Kurt Vonnegut utilizes sarcasm to depict wit, foolishness, and futility of genuine life matters, people events, and expectations. In his books, he composes like the satire, but in truth, that's not what it actually is. He has numerous attitudes and inquiries of mans' seek for significance of life. Objects, events, and people, of genuine life, are comprised in his publications and are put into Vonnegut's context. Characters in his publications are put through the lot of adversity and find out they do not have ability to command or change fate. War and religion are often interrogated in Vonnegut's books. All of these things, become victims of Vonnegut's sarcasm and satire.
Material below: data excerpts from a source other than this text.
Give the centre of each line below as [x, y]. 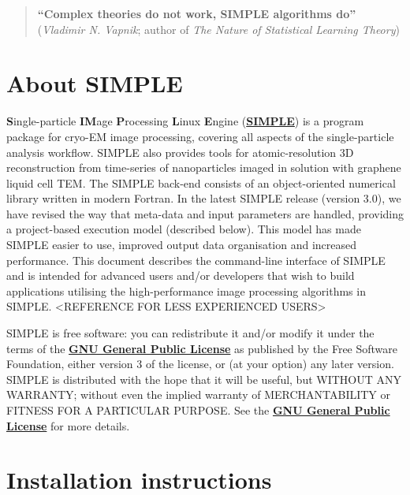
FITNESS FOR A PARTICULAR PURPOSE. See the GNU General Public [198, 410]
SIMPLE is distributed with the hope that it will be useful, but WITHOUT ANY [204, 379]
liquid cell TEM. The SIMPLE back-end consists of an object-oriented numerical [201, 182]
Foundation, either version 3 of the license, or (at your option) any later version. [200, 364]
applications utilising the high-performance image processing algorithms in [186, 290]
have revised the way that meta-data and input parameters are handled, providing [205, 213]
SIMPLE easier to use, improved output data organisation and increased [182, 245]
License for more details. [68, 425]
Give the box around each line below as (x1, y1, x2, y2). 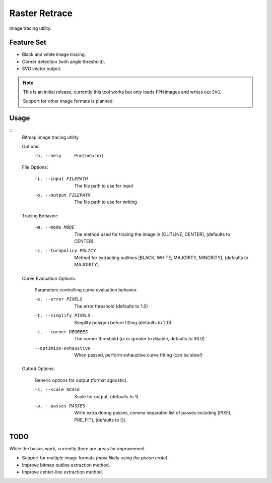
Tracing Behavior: (22, 212, 59, 219)
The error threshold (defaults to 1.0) (74, 303, 148, 309)
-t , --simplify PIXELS (34, 313, 91, 319)
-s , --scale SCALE (34, 387, 80, 393)
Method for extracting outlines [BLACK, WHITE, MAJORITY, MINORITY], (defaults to (74, 255, 249, 261)
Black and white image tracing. (22, 51, 86, 57)
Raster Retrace (9, 8, 73, 19)
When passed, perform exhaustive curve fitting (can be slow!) (74, 352, 203, 358)
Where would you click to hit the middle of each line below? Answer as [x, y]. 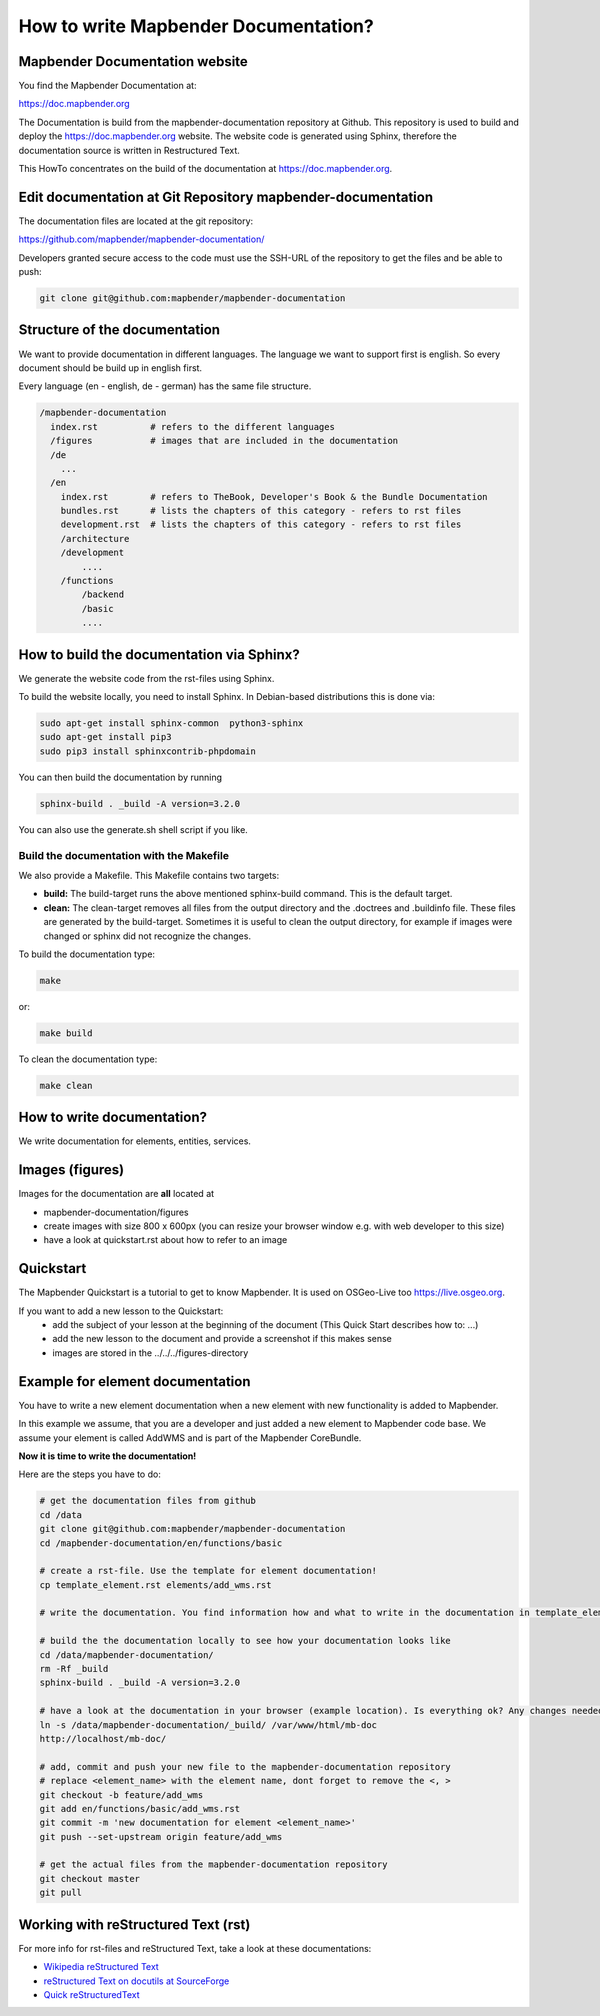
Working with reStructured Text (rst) [134, 1924]
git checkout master [89, 1878]
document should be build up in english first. [110, 367]
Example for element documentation [134, 1381]
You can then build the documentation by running [120, 777]
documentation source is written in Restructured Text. [129, 150]
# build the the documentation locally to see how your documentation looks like [245, 1641]
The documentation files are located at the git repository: [136, 221]
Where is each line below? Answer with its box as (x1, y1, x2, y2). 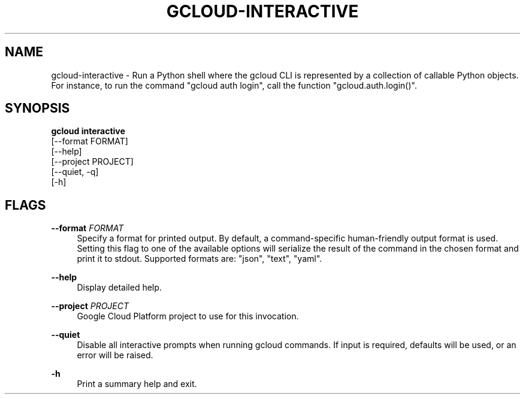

An exclusive composing method in most of his publications, he writes like the satire to attack the satire and its ideal world with decisive answers. A significant part to Vonnegut's books is satiric and humorous qualities used to emphasize serious points of his books. In books, which are considered research fiction, contain wild very dark humor, which is uncommon amidst these types of books. His humor targets futility of warfare, negative effects of technology, and potential of man's evil to cause havoc. He jokes and is pessimistic towards government and religion. Vonnegut is anti-technology, anti-machine, and anti-science and he displays this all through his books.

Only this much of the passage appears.